Who will lead the Conservatives into the next general election, scheduled for 2022? From the moment the BBC exit poll correctly predicted that the party would win this year’s election but lose seats, Theresa May’s time as leader and Prime Minister seemed severely limited. Though she has pledged to remain in post for the next election, it is hard to find a single person who believes this will actually happen. Inevitably, rumours are swirling around about who will succeed May when she resigns.
The usual candidates – those in great offices of state and the cabinet – topped everybody’s list in the immediate aftermath of the election debacle. The Conservative Party, however, have managed to calm down significantly and it now seems likely that May will stay in Downing Street until at least 2019, after Brexit Day.
Simultaneously, Tory backbenchers and party members are indicating that they are not entirely convinced by any of the leading candidates.
Boris Johnson, Amber Rudd, Philip Hammond, David Davis and Co all have their unique strengths, but at the same time, as long serving politicians, they have also said and done things that could be held against them were they to lead the party. Additionally, after seven years in power, most big beasts are implicated by the tough decisions, mistakes and compromises that government inevitably brings with itself.

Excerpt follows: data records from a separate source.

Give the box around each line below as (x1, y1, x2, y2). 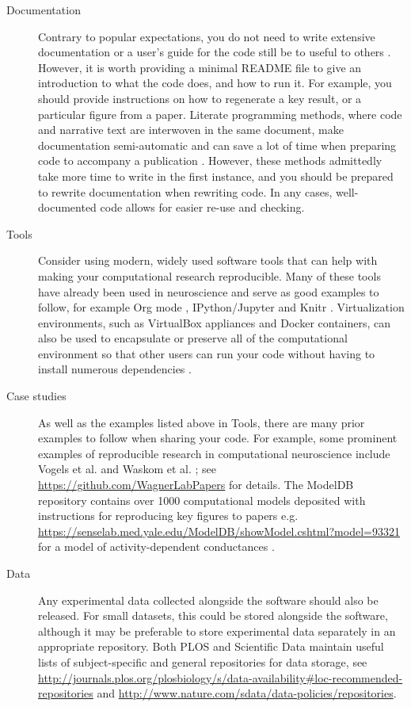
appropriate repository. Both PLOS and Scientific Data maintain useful (38, 638, 384, 655)
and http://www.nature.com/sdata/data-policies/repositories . (97, 685, 397, 701)
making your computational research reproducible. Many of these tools (38, 267, 381, 284)
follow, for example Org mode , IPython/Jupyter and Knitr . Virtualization (38, 299, 405, 315)
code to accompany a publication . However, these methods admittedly (38, 152, 382, 169)
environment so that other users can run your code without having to (38, 345, 375, 361)
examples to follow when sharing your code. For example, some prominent (38, 430, 398, 446)
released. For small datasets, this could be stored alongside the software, (38, 607, 388, 624)
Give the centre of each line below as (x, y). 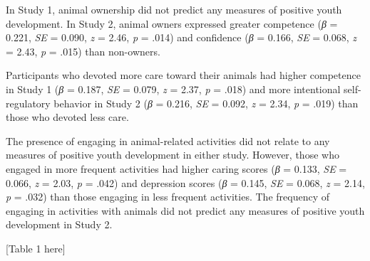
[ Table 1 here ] (36, 248)
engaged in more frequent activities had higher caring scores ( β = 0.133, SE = (176, 168)
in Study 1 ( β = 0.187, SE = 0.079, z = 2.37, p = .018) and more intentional (173, 89)
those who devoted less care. (67, 117)
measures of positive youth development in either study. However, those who (173, 155)
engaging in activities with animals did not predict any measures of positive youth (185, 210)
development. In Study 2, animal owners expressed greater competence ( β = (172, 23)
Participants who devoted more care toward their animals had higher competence (183, 75)
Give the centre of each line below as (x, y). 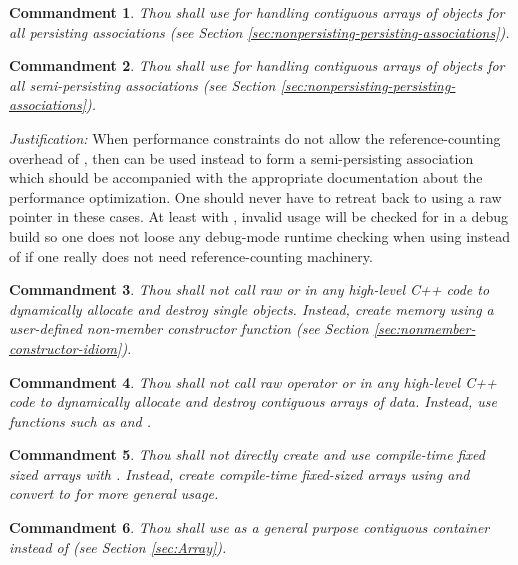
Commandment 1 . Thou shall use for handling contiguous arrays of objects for (257, 12)
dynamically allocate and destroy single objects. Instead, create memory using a (251, 308)
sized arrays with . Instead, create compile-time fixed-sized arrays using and (239, 473)
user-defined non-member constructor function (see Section (189, 328)
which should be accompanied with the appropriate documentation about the (246, 177)
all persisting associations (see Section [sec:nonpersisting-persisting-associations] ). (259, 31)
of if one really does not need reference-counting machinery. (191, 255)
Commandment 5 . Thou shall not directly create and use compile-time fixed (247, 454)

The view that the Tories should look for a fresh face, someone not currently in cabinet, to be their next leader when a vacancy finally arrives is therefore gradually gaining traction. Who then are those next Gen Conservatives who might end up making up the leadership of the party come 2022?
The candidate with the biggest following right now is Jacob Rees-Mogg. The member for North East Somerset – or rather the member for the 19th century – has become somewhat of a cult figure for those Tory activists yearning for true conservatism, integrity and authenticity.

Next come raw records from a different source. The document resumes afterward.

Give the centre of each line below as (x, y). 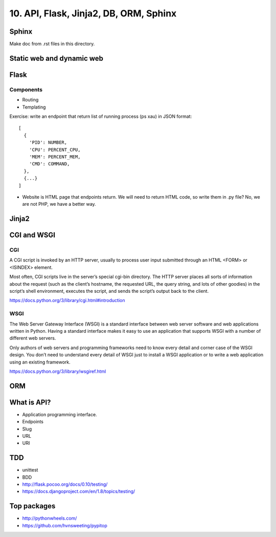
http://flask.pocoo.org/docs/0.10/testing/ (65, 484)
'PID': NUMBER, (48, 143)
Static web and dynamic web (56, 58)
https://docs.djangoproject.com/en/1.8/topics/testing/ (79, 491)
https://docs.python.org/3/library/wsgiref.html (58, 371)
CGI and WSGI (32, 235)
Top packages (32, 506)
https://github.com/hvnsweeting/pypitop (65, 525)
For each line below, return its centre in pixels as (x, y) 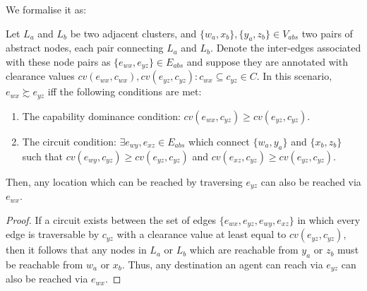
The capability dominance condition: (101, 115)
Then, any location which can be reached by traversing (124, 181)
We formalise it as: (46, 9)
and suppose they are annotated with (267, 61)
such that (43, 156)
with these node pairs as (58, 61)
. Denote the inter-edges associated (286, 48)
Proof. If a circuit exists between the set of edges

Those more concerned with building a party suited for the challenges of the 21st century and improving its electability disagree, citing his posh demeanour and unpalatable views on many issues, from same-sex marriage and abortion to climate change and Donald Trump.
Rees-Mogg has ruled himself out for the leadership, but he may still be in with a chance of landing a Cabinet job.
Two members currently in junior ministerial roles are also widely tipped for higher offices and possibly leadership ambitions: Dominic Raab, the Minister for Courts and Justice, and Jo Johnson, the Minister for Universities and Science.
Raab, while not without controversies, is a highly intelligent and capable minister and his conservative, but not reactionary, views on most subjects would find significant support among the Tory base.
Johnson, former Head of the No.10 Policy Unit under David Cameron, belongs to the more centrist wing of the party. He combines a lot of his brother’s strengths – intellect, wit, charm, moderate political views – with a lack of Boris’s weaknesses – laziness, unreliability, extreme ambition. Johnson was also named as a potential Prime Minister by non-other than Sir Anthony Seldon.
With Brexit and Trump, foreign policy has become ever more important. Two experts in the field – Tom Tugendhat and Johnny Mercer – are among the rising stars on the Tory backbenches.
Tugendhat won the election for the chairmanship of the influential Foreign Affairs Select Committee a couple of weeks ago, after only two years in the Commons. With a distinguished army career, very impressive performances in parliament and a powerful new role, he is destined for greater things.
Mercer, who shares the army background, is a very modern, compassionate “neo-Cameroon” - someone who also isn’t afraid to occasionally challenge his own party. If the Tories decide it is time for a clean slate, a break with the past, then Mercer could be the man.
It would be hugely surprising should Kwasi Kwarteng not play a significant role in the future Conservative Party. Had the Tories won an increased majority in June, he would probably already be more than Parliamentary Private Secretary to the Chancellor of the Exchequer.
Arguably the most high-profile Tory BAME MP, he has been called a “rising star of politics” and Theresa May would be making a huge mistake if she did not promote him further. Kwarteng certainly has the potential for Cabinet positions, potentially even more than that.
The Conservative party has a huge amount of talent in junior ministerial jobs and on the backbenches. If and when Theresa May finds the power and courage to reshuffle her cabinet some of those mentioned surely be promoted, further testing their capabilities in public office. We should not be surprised if the Tories decide to skip a generation and look to one of the many brilliant MPs of the next generation when electing their next leader.